Le reliquie, in particolare e per sé, nascono da una istanza che, prima di essere cattolica, è umana: l’esigenza di “vedere” e “toccare” quello in cui si crede. La fede, infatti, non nasce dalle idee, ma dal cuore e dal corpo. Una vasta tradizione popolare ha silenziosamente protestato contro una fede elitaria, sostanzialmente illuminista, per la quale, più crede chi più sa. Cosa santa, si potrebbe dire, questa protesta.

Ma c’è un ma, grosso come un macigno. Tutto dipende dal come e dal quanto ci si affida al vedere e al toccare. Per quanto riguarda le reliquie diventa rivelatrice la natura stessa delle reliquie. La reliquia più nobile è il corpo del santo, oggetto di venerazione fin dalla più lontana antichità cristiana, la quale ha inaugurato l’usanza di collocare il corpo del santo sotto l’altare dove si celebrava l’eucarestia (ancora oggi, la pietra che sta al centro dell’altare, deve contenere una reliquia). Poi il corpo del santo è stato smembrato e si è incominciato a venerare o la mano, o il piede, o un osso o altro. Fino agli estremi di reliquie le più inverosimili e le più strampalate. Si è sentito parlare, tra le molte altre cose, di reliquie medievali del prepuzio del Signore (a partire, ovviamente, dai racconti evangelici della circoncisione) e del latte della Madonna.

Il desiderio di “toccare” ha portato anche alla moltiplicazione delle reliquie ritenute più importanti. Se si dovessero mettere insieme tutti i chiodi e le spine della Passione, credo se ne farebbe un carretto.

Il che, però, non deve portare a fare di ogni erba un fascio. La Sindone di Torino, per esempio, ha a suo favore tutto un corredo di prove che rende difficile, anche a un laico incredulo, di ridurre tutto a un falso. La Sindone e il latte della Madonna sono molto diverse e diversamente verosimili e non vanno per nessun motivo trattate alla stessa stregua.

In sintesi: il culto delle reliquie diventa controindicato quando esagera o nell’attribuire importanza ai resti dei santi o nel pretendere troppo dal vedere e dal toccare, tanto da non credere se non si vede e non si tocca (al contrario del Vangelo: “beati quelli che senza aver visto crederanno”, dice Gesù a Tommaso, vangelo di Giovanni).

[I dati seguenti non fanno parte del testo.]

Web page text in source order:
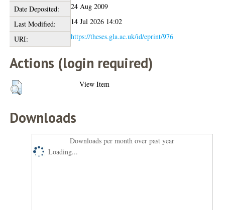
Date Deposited:
24 Aug 2009
Last Modified:
14 Jul 2026 14:02
URI:
https://theses.gla.ac.uk/id/eprint/976
Actions (login required)
View Item
Downloads
Downloads per month over past year
Loading...
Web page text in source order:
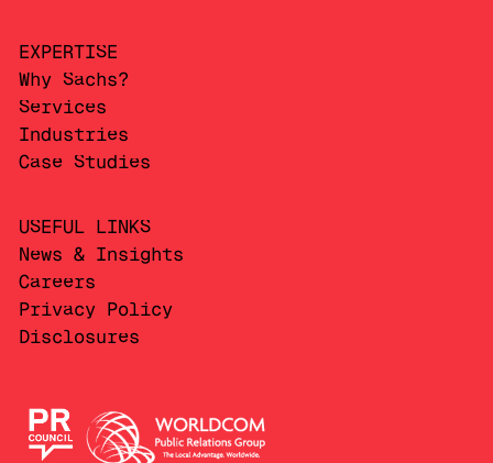
EXPERTISE
Why Sachs?
Services
Industries
Case Studies
USEFUL LINKS
News & Insights
Careers
Privacy Policy
Disclosures
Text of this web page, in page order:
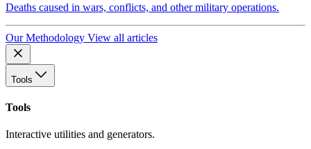
Deaths caused in wars, conflicts, and other military operations.
Our Methodology View all articles
Tools
Tools
Interactive utilities and generators.
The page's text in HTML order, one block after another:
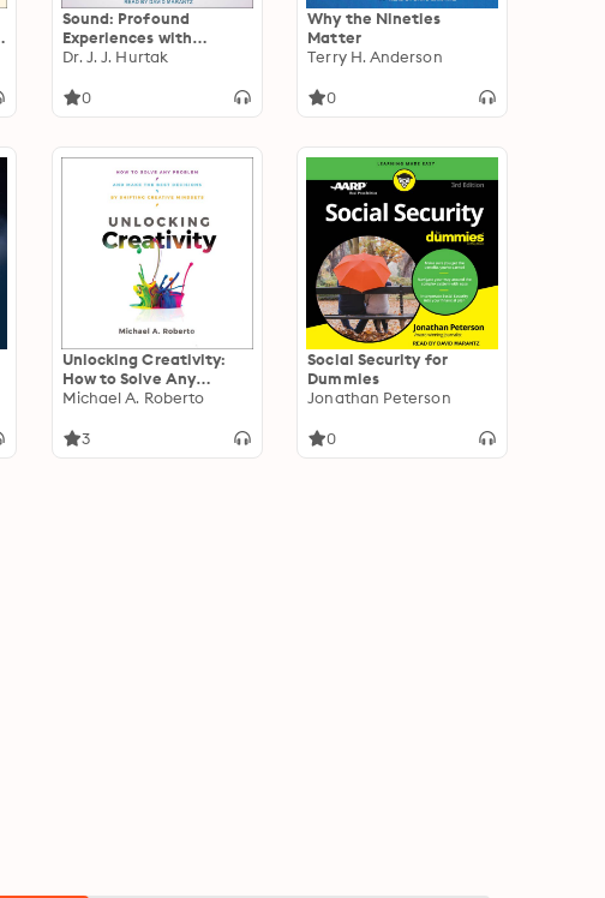
Sound: Profound
Experiences with
Chanting, Toning,
Frequencies
Dr. J. J. Hurtak
0
Why the Nineties
Matter
Terry H. Anderson
0
Unlocking Creativity:
How to Solve Any
Problem and Make the
Shifting Creative
Michael A. Roberto
3
Social Security for
Dummies
Jonathan Peterson
0

Il caso di Padre Pio, da questo punto di vista, è significativo. Si tratta di una figura in cui i “segni” hanno un’importanza capitale: le stimmate, le esperienze straordinarie che ha vissuto, miracoli di vario genere. Tutto questo segna la figura e la devozione che se ne è sviluppata. Non è fuori posto pensare che molta gente – non tutta, certo, ma molta – crede più in Padre Pio da Pietrelcina che in Gesù da Nazaret. Si tratta di una tradizione in cui c’è poco spazio per la Parola di Dio e per la stessa liturgia. Le cose da vedere sono diventate talmente importanti da oscurare la Parola di Dio da ascoltare e la preghiera della Chiesa da celebrare.

E vale la pena ricordare che molti, moltissimi santi, la maggior parte, non hanno mai fatto miracoli, non hanno vissuto esperienza speciali. Ma sono santi e spesso grandissimi santi.